= Beginning of Section =

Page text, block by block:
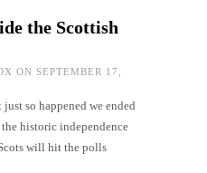
the Scottish
ON SEPTEMBER 17,
so happened we ended
historic independence
will hit the polls
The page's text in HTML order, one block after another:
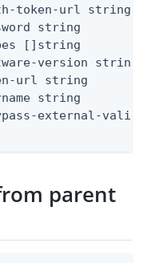
token-url string
string
[]string
version string
url string
string
external-
parent
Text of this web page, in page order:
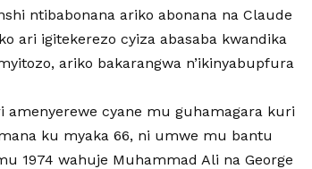
ntibabonana ariko abonana na Claude
ari igitekerezo cyiza abasaba kwandika
ariko bakarangwa n’ikinyabupfura
amenyerewe cyane mu guhamagara kuri
ku myaka 66, ni umwe mu bantu
1974 wahuje Muhammad Ali na George
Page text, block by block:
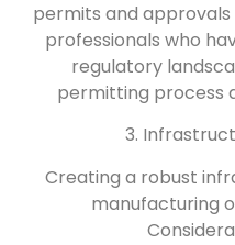
permits and
professionals who
regulatory
permitting process
3.
Creating a robust
manufacturing
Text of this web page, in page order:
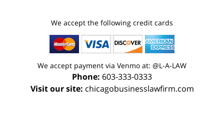
We accept the following credit cards
We accept payment via Venmo at: @L-A-LAW
Phone: 603-333-0333
Visit our site: chicagobusinesslawfirm.com
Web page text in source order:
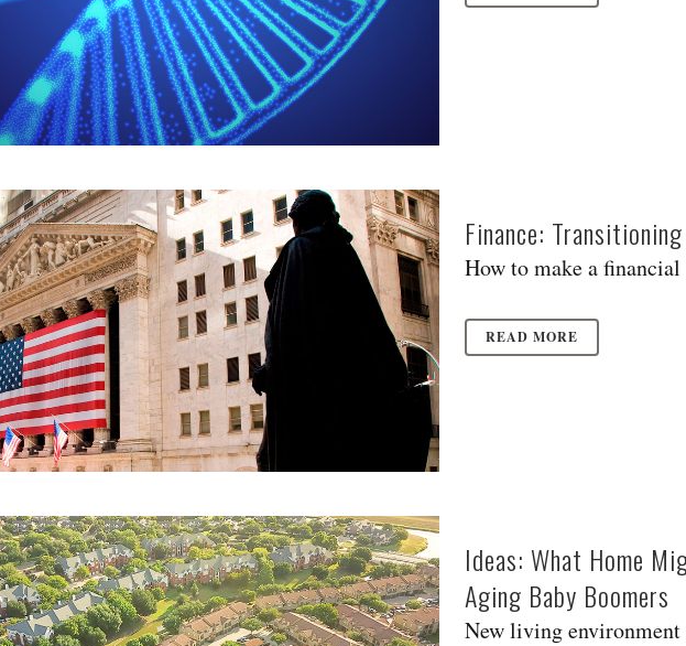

= End of Section =

EXERCISE REQUIREMENTS:
Copy everything in the records above except the pictures, exactly as written.

WRITTEN RESPONSE:
Page text, block by block:
the Scottish
ON SEPTEMBER 17,
so happened we ended
historic independence
will hit the polls
The page's text in HTML order, one block after another:
token-url string
string
[]string
version string
url string
string
external-
parent
Text of this web page, in page order:
ntibabonana ariko abonana na Claude
ari igitekerezo cyiza abasaba kwandika
ariko bakarangwa n’ikinyabupfura
amenyerewe cyane mu guhamagara kuri
ku myaka 66, ni umwe mu bantu
1974 wahuje Muhammad Ali na George
Page text, block by block:
permits and
professionals who
regulatory
permitting process
3.
Creating a robust
manufacturing
Text of this web page, in page order:
We accept the following credit cards
We accept payment via Venmo at: @L-A-LAW
Phone: 603-333-0333
Visit our site: chicagobusinesslawfirm.com
Web page text in source order:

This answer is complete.